Collected data:
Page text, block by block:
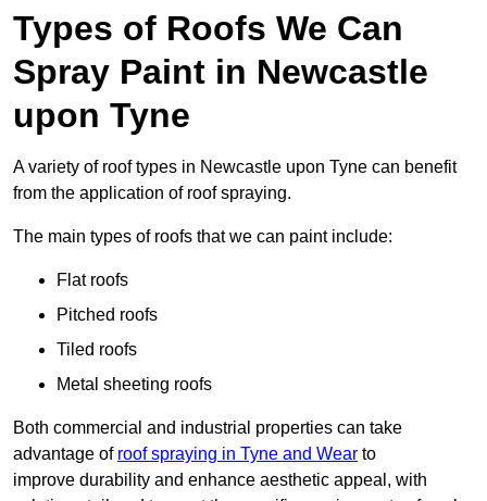
Types of Roofs We Can
Spray Paint in Newcastle
upon Tyne
A variety of roof types in Newcastle upon Tyne can benefit
from the application of roof spraying.
The main types of roofs that we can paint include:
Flat roofs
Pitched roofs
Tiled roofs
Metal sheeting roofs
Both commercial and industrial properties can take
advantage of roof spraying in Tyne and Wear to
improve durability and enhance aesthetic appeal, with

PROBLEM: Return only what runs from the line containing "Pitched roofs" to the last line of the records above, both ends included, exactly as written.

TASK ANSWER:
Pitched roofs
Tiled roofs
Metal sheeting roofs
Both commercial and industrial properties can take
advantage of roof spraying in Tyne and Wear to
improve durability and enhance aesthetic appeal, with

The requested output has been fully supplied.